Every year, my headaches get worse.
I can't deal with the pain anymore.
I can't watch two more children die.
I can't watch you standby, anymore, my love.
"Madge, Madge, stop, stop, she's gone-" Madge buries her head in my shoulder and sobs.
I turn and see Peeta and Mayor Undersee. The Mayor is clutching at Peeta, making terribly painful sounds. Peeta is just whispering words into his ear, and my heart fills with affection for him. That he can be in so much pain, and yet help others cope with theirs, astounds me. The Mayor begins to shout, "It's your fault!" again and again.

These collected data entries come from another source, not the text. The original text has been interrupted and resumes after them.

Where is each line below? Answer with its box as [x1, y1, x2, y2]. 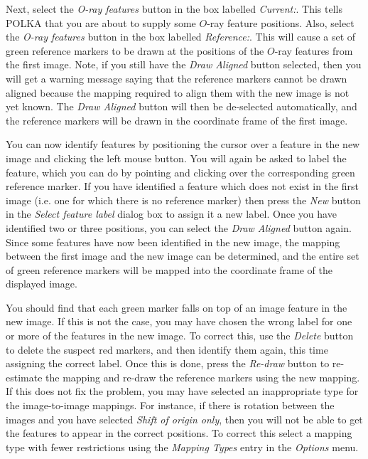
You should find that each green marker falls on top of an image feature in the [6, 300, 347, 315]
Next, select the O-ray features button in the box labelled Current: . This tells [6, 1, 342, 16]
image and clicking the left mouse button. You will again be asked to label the [6, 150, 347, 165]
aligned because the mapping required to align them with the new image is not [6, 85, 350, 100]
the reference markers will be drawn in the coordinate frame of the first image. [6, 112, 348, 127]
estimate [6, 369, 43, 384]
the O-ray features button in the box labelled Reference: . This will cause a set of [6, 29, 356, 44]
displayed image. [6, 276, 77, 291]
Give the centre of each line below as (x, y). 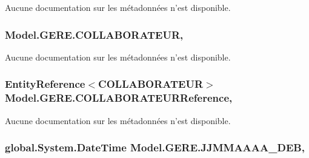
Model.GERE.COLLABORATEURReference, (119, 98)
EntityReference (45, 84)
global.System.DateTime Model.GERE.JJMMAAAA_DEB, (155, 147)
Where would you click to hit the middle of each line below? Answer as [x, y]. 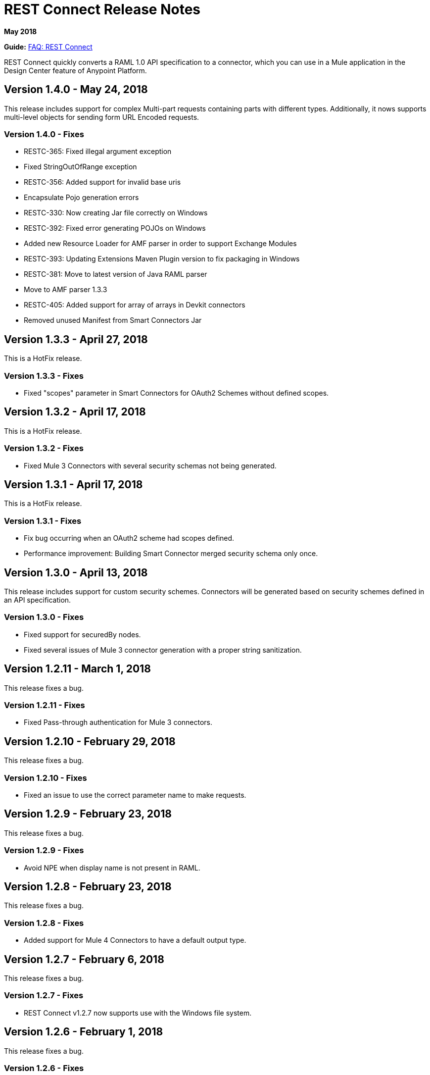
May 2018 [21, 31]
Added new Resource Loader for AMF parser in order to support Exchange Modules [160, 244]
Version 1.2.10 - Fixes [46, 778]
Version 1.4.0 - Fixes [44, 134]
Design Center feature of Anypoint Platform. [75, 70]
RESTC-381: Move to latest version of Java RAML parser [116, 274]
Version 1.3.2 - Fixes [44, 448]
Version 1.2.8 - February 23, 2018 [88, 886]
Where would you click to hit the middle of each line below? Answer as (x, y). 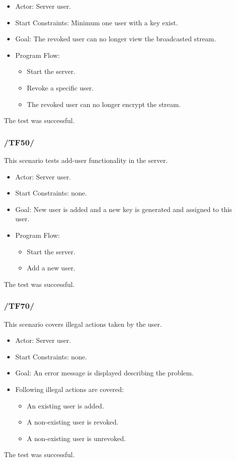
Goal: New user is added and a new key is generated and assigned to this (124, 209)
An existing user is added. (65, 405)
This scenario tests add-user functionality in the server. (86, 160)
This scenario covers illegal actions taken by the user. (83, 324)
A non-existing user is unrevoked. (76, 438)
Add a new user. (51, 268)
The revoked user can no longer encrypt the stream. (104, 104)
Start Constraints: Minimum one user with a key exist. (97, 22)
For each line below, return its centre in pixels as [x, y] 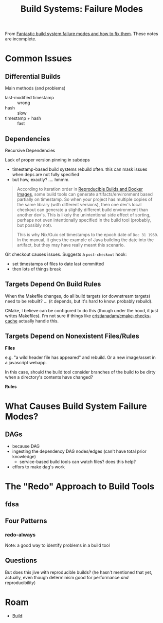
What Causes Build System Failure [76, 406]
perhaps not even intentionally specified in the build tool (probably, [84, 220]
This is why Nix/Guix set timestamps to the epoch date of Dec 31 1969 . [88, 235]
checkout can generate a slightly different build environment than [82, 210]
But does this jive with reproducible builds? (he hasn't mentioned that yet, [79, 572]
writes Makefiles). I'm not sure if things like [48, 316]
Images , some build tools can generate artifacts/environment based [85, 194]
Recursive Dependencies [30, 150]
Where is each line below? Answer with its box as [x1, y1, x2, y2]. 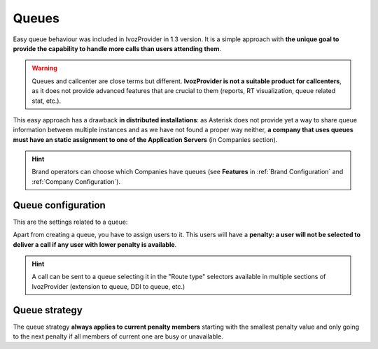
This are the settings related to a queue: [13, 218, 128, 226]
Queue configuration [13, 199, 106, 211]
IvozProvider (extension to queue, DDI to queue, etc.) [31, 282, 185, 290]
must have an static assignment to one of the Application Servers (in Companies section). [13, 135, 278, 143]
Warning [31, 64, 57, 73]
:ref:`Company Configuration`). [31, 177, 121, 185]
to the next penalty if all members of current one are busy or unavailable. [13, 332, 223, 341]
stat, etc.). [31, 97, 62, 105]

Madge, I'm sorry. I'm sorry I left you. But not for today. I'm sorry I left you to go to my room all those years ago, when you really needed a mother. I'm sorry I was always in here, instead of watching you grow up. But today, I'm leaving.
You look like her, Madge. You always have.
My head hurts, my head hurts, and I'm tired. I can't fight this anymore. I've lost my battle.
My only hope is that you two win yours.
Remember who the enemy is.
She used to always say that. Her and Haymitch. I thought it was a joke, at first. It wasn't. I understand that now.
Maysilee is waiting for me. It's not just a dream today.
I love you for always. Goodbye.
I hold Madge for the rest of the night as she cries into my shoulder. We end up falling asleep on her mother's bedroom floor, our tears blended together and dried on our cheeks, her head on my chest, and my arms wrapped around her protectively. As we're drifting away, I realize that she's stronger than I give her credit for. And maybe her soul is just as tattered and weathered as mine.